● ACTION ITEM
Read through the data and report every line in which the word "durch" occurs.

• • •

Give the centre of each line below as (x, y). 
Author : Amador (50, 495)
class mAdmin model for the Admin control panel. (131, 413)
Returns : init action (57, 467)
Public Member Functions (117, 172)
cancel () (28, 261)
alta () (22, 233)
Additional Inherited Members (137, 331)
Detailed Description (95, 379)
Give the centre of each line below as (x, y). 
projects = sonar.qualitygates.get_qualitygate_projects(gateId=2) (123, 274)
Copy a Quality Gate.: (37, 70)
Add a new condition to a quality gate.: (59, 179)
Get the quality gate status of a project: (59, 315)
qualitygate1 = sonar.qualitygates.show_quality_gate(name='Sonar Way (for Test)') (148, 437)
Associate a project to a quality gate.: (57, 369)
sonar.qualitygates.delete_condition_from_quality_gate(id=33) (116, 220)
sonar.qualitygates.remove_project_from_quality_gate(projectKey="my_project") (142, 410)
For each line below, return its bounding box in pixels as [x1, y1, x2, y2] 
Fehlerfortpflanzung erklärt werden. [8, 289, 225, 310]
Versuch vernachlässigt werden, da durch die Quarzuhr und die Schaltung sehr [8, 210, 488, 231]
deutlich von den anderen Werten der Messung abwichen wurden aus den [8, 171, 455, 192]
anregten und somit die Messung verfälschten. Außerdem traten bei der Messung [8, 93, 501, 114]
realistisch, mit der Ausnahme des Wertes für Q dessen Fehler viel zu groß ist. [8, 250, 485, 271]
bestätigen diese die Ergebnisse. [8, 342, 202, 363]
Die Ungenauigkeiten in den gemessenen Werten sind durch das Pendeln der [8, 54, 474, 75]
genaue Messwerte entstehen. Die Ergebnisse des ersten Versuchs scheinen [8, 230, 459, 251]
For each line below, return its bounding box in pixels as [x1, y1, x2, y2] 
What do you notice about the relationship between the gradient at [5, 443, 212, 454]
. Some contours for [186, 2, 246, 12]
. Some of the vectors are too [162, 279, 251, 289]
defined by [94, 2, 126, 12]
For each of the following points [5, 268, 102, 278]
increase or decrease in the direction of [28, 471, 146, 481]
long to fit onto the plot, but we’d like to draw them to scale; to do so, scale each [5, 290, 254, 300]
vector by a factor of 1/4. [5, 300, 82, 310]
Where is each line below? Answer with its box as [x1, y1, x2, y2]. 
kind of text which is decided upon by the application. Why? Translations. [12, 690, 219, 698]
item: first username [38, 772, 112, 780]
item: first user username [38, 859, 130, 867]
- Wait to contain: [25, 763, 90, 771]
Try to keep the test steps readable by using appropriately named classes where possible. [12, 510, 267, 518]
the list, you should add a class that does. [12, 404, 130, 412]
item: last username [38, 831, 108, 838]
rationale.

• • •

● COMPLETED EXERCISE
Versuch vernachlässigt werden, da durch die Quarzuhr und die Schaltung sehr [8, 210, 488, 231]
Die Ungenauigkeiten in den gemessenen Werten sind durch das Pendeln der [8, 54, 474, 75]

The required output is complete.